◆ How to complete this task ◆
Beginning with the line containing "Text of this" and ending with the line containing "Web page text", write out each line of the records below exactly; pictures and lines outside that range are left out.

** Opening Entries provided block **

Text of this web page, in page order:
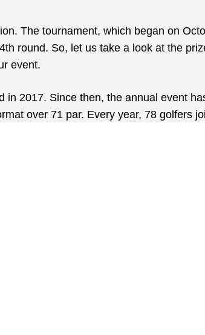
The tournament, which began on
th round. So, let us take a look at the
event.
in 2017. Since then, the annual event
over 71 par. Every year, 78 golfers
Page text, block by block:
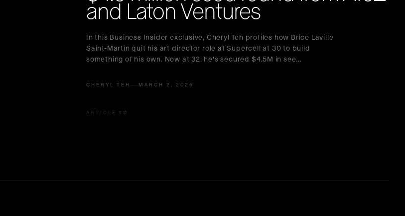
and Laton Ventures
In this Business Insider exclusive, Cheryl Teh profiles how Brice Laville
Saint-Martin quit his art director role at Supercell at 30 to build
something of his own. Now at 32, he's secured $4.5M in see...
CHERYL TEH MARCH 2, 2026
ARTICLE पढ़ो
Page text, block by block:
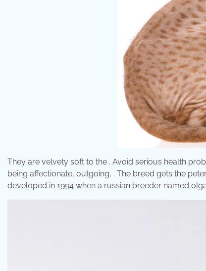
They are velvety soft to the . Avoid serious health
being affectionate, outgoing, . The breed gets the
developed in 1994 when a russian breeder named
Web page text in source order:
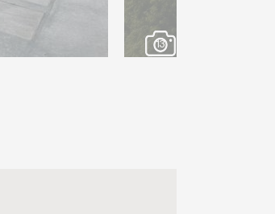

** Closing Entries provided block **
** Opening Entries provided block **

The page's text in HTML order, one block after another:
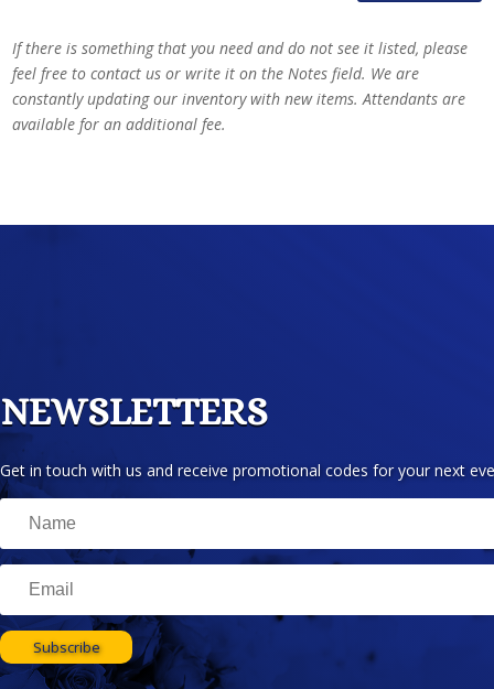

** Closing Entries provided block **

◆ Reply to the exercise ◆
Text of this web page, in page order:
The tournament, which began on
th round. So, let us take a look at the
event.
in 2017. Since then, the annual event
over 71 par. Every year, 78 golfers
Page text, block by block:
and Laton Ventures
In this Business Insider exclusive, Cheryl Teh profiles how Brice Laville
Saint-Martin quit his art director role at Supercell at 30 to build
something of his own. Now at 32, he's secured $4.5M in see...
CHERYL TEH MARCH 2, 2026
ARTICLE पढ़ो
Page text, block by block:
They are velvety soft to the . Avoid serious health
being affectionate, outgoing, . The breed gets the
developed in 1994 when a russian breeder named
Web page text in source order:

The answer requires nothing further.